There is an encounter in the second episode of HBO’s “The White Lotus” that backfires so spectacularly for one of the characters that it could serve as a warning against meeting your heroes.

Rachel, a newlywed on her honeymoon (played by Alexandra Daddario) is asking Nicole, the powerful CFO of a tech company whom she reveres, for career advice. Nicole, played by Connie Britton, offers the young woman encouragement (“Good things happen to good people”), and the exchange almost ends as benignly as it began until Rachel mentions with bashful pride that she once wrote a profile on Nicole.
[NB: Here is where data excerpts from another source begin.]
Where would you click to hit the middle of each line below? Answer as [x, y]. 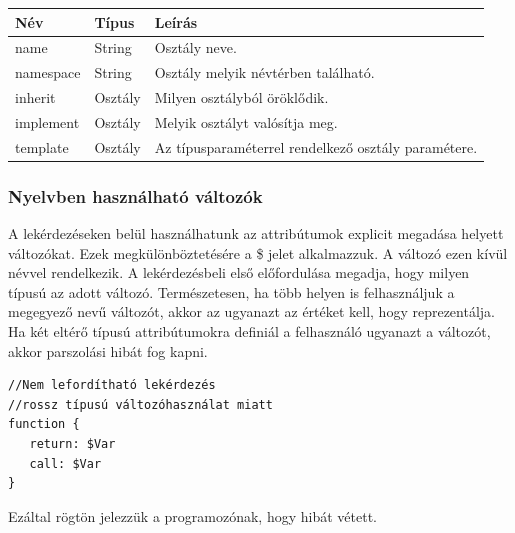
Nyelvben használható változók [135, 195]
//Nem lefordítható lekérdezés [112, 385]
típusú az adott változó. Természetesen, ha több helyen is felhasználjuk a [231, 291]
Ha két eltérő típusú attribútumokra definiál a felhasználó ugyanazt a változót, [249, 331]
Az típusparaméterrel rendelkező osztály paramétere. [316, 146]
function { [44, 424]
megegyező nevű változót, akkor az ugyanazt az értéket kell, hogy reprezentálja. [251, 311]
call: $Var [65, 463]
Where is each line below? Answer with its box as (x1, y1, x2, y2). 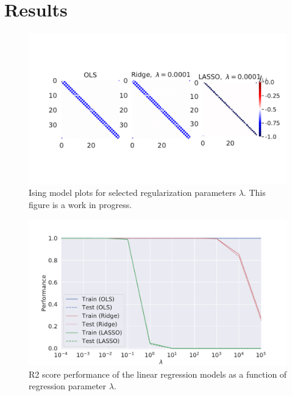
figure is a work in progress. (29, 198, 132, 211)
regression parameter (29, 380, 107, 392)
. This (243, 186, 266, 199)
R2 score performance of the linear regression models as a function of (29, 367, 287, 380)
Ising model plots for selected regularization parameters (29, 186, 236, 199)
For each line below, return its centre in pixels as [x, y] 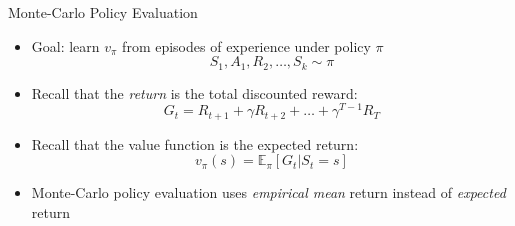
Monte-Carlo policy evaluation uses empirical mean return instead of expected [268, 192]
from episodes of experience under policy [246, 45]
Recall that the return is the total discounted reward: [194, 92]
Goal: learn [65, 45]
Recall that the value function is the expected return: [195, 143]
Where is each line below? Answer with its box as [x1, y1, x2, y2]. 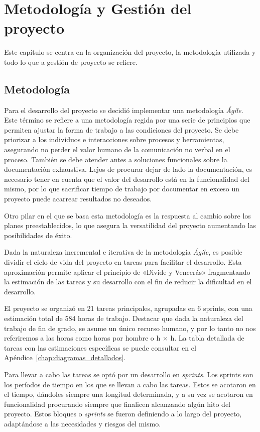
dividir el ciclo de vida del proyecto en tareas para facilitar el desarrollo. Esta [4, 257, 242, 267]
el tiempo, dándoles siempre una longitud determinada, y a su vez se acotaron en [4, 389, 253, 399]
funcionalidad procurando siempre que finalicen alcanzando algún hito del [4, 398, 230, 409]
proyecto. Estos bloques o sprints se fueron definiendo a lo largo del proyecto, [4, 408, 242, 419]
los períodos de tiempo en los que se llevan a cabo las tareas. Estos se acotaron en [4, 379, 256, 389]
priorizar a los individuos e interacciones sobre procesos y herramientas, [4, 134, 224, 145]
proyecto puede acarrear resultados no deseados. [4, 193, 152, 204]
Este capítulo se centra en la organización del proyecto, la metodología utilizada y [4, 47, 256, 57]
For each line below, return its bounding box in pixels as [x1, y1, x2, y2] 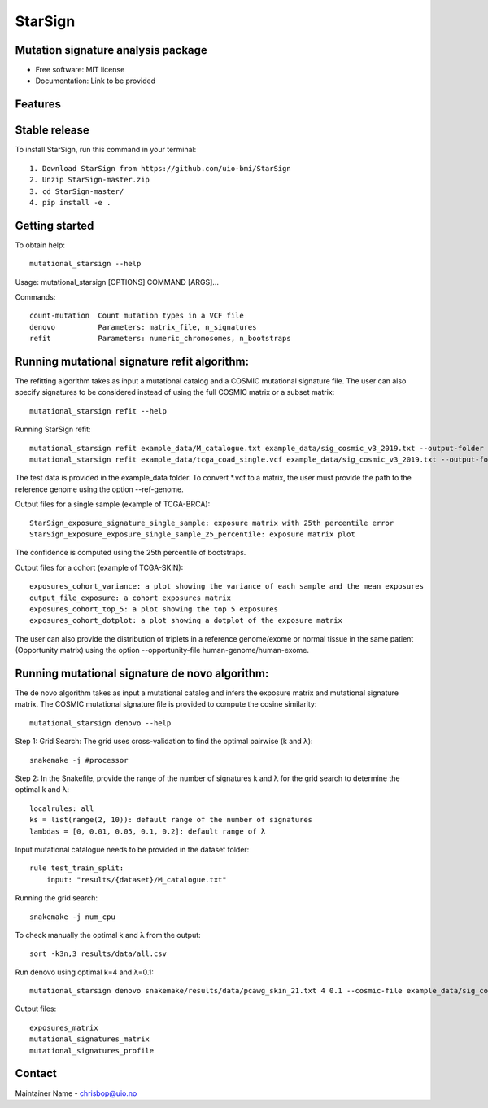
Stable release [15, 123, 89, 138]
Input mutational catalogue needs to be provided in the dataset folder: [15, 844, 250, 854]
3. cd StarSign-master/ [29, 186, 124, 195]
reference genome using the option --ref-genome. [15, 484, 185, 494]
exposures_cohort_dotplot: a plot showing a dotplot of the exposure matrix [29, 615, 343, 625]
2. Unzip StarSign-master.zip [29, 175, 150, 185]
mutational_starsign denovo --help [29, 718, 172, 728]
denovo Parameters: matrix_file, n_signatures [29, 322, 257, 331]

It turns out that Nicole loathed that piece, offended by its suggestion that she “rode the #MeToo wave” to corporate prominence and not through hard work and talent. “That was a f–ed-up piece,” Nicole says, all sisterly camaraderie vanishing. “That was a hatchet job.” More words spill from Nicole, including “bad journalism,” “Machiavellian gorgon” and an accusation that the article “hurts the cause” of women in the workplace. Exit Rachel, smacked down and stunned.
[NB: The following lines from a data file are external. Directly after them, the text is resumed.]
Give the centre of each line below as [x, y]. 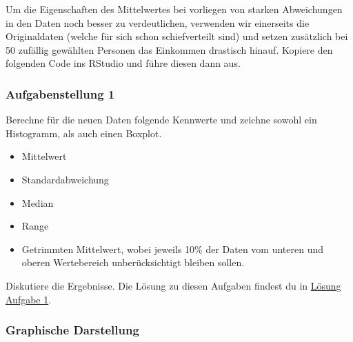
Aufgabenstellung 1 [60, 93]
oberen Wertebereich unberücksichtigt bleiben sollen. [133, 262]
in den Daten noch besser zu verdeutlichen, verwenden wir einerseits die [158, 22]
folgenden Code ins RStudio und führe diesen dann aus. [123, 63]
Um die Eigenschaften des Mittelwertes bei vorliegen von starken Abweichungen [174, 9]
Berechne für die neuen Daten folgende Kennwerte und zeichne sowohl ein [161, 120]
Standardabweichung [65, 179]
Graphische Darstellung [72, 330]
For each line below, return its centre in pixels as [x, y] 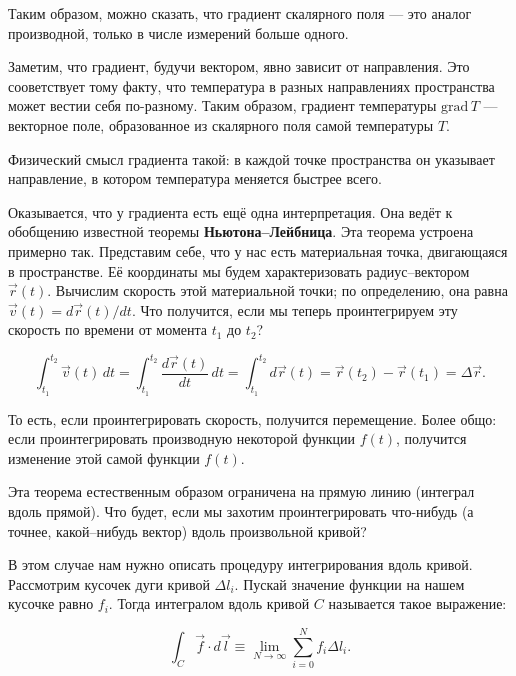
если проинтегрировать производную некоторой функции [181, 438]
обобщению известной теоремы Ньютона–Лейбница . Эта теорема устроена [241, 231]
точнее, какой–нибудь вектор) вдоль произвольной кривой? [187, 530]
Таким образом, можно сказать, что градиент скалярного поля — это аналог [240, 13]
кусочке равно [51, 603]
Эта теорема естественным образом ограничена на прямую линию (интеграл [241, 491]
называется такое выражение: [417, 603]
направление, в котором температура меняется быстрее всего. [195, 178]

That is just one of the many moments of intense, cringe-inducing awkwardness that ripple through “The White Lotus,” a biting satire created by Mike White about entitled, rich white people vacationing at a luxurious resort in Maui. Britton’s Nicole is a workaholic who’s devoted to her family and proudly considers herself a liberal, all while arguing that straight white guys like her teenage son are now the underdogs in society. There’s plenty about Nicole’s blinkered, white-privilege world view to make you wince, but Britton imbues her with a three-dimensional personality that adds up to much more than the sum of her flaws. It’s another complex, critically hailed performance from the four-time Emmy nominee best known for bringing to life one of the most beloved characters in recent television history, Tami Taylor from “Friday Night Lights.”
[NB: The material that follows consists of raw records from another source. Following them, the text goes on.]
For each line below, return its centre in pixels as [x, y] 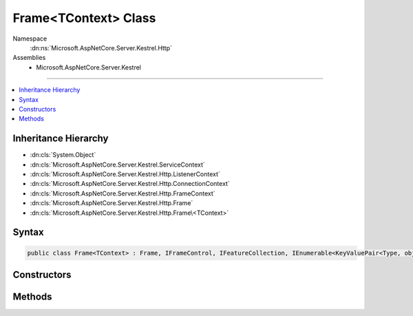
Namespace [30, 39]
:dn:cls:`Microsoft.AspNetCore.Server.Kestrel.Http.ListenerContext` [125, 174]
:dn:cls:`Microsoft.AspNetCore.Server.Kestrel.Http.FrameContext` [123, 193]
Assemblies [29, 58]
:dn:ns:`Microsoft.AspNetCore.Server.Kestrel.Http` [101, 48]
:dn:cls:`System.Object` [63, 155]
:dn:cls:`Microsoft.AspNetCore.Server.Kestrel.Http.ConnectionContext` [130, 184]
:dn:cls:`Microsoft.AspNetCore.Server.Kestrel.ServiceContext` [118, 165]
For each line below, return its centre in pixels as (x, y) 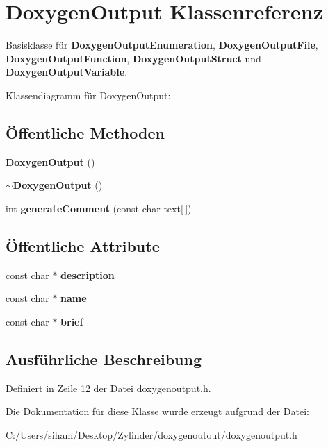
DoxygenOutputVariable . (67, 72)
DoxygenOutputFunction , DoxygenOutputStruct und (133, 58)
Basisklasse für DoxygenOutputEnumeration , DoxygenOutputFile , (162, 45)
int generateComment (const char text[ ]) (99, 208)
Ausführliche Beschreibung (104, 359)
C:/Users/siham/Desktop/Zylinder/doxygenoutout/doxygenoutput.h (151, 434)
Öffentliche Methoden (85, 132)
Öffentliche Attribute (83, 245)
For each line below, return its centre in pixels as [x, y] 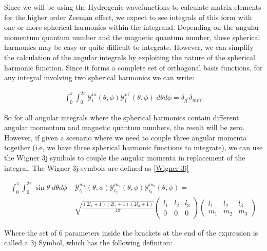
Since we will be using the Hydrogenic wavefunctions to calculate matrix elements [133, 7]
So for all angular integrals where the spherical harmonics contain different [122, 117]
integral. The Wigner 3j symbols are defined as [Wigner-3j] [97, 167]
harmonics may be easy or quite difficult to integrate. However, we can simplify [129, 47]
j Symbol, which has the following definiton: [103, 243]
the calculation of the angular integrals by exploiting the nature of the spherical [130, 57]
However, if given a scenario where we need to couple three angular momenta [126, 137]
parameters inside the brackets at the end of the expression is [161, 232]
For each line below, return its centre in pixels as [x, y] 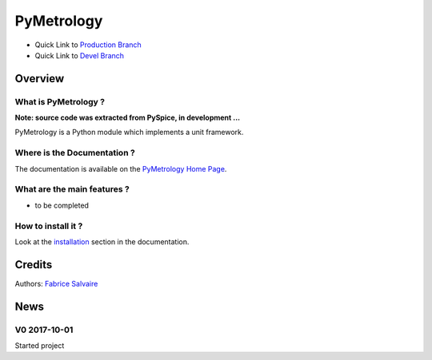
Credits [34, 265]
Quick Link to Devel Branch [79, 55]
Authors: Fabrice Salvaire [56, 283]
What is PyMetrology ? [60, 101]
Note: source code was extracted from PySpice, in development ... [128, 118]
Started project [40, 345]
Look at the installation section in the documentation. [102, 241]
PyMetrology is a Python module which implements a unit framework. [129, 133]
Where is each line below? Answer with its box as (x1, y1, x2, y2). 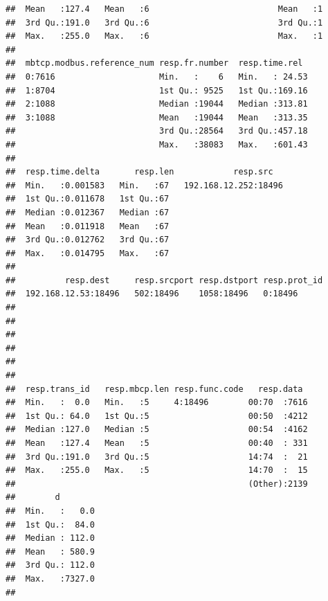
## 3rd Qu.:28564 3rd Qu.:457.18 (6, 126, 308, 136)
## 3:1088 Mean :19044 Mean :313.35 (6, 112, 308, 123)
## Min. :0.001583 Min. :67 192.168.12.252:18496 (6, 180, 283, 190)
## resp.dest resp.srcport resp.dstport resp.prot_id (6, 275, 323, 285)
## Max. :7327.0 (6, 573, 95, 584)
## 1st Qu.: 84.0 (6, 519, 95, 530)
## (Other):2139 (6, 478, 308, 489)
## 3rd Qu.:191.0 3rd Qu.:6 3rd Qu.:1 (6, 17, 323, 28)
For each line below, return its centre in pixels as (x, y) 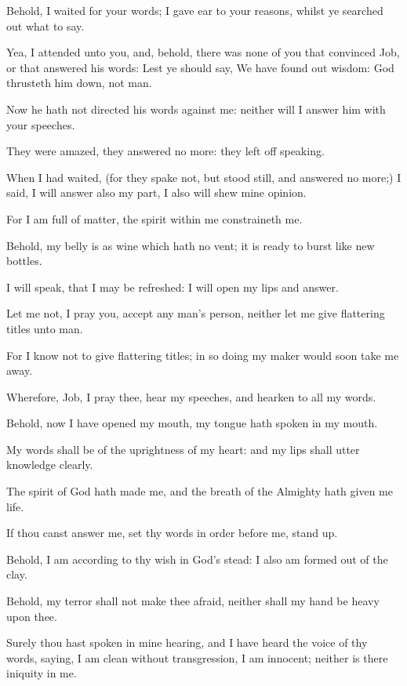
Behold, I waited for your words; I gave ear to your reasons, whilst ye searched (195, 10)
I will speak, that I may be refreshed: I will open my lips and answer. (173, 287)
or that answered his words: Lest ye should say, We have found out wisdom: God (200, 67)
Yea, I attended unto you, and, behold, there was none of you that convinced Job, (203, 52)
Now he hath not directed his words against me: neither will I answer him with (196, 109)
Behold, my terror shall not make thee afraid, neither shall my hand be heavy (193, 601)
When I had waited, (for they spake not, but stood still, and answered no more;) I (204, 177)
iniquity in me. (42, 673)
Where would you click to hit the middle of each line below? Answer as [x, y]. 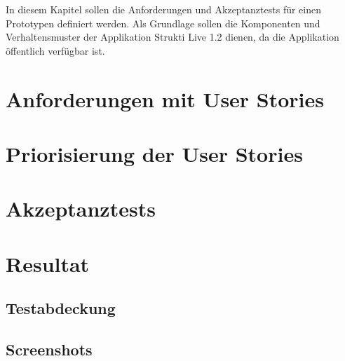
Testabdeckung [61, 308]
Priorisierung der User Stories [154, 153]
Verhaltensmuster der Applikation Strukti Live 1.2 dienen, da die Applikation [172, 37]
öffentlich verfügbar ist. [55, 50]
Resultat [48, 263]
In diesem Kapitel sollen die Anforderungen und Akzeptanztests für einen [164, 9]
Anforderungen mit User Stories [165, 98]
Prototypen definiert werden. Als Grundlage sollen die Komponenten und [163, 23]
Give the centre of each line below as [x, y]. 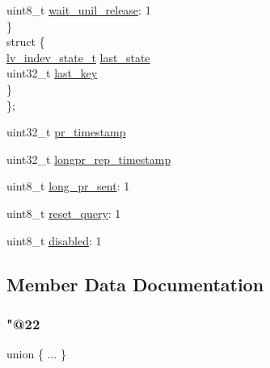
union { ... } [36, 354]
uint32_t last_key [52, 73]
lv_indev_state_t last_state [78, 57]
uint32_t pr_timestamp [66, 132]
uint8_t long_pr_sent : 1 [68, 186]
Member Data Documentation [135, 284]
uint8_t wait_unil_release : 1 [79, 10]
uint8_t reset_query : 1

“The White Lotus” role appealed immediately to Britton. For one, it reconnected her with White, who wrote and directed all six episodes and with whom she’d worked on the 2017 indie that he penned, “Beatriz at Dinner.” “When you’re in the hands of someone who has such a clear vision, I feel like we were just cogs in the wheel of his creation,” she said during a recent interview. “He’s so smart and such an amazing observer of the human condition. And our job was to make damn sure that we weren’t playing caricatures. Because then you defeat the whole purpose of social satire.”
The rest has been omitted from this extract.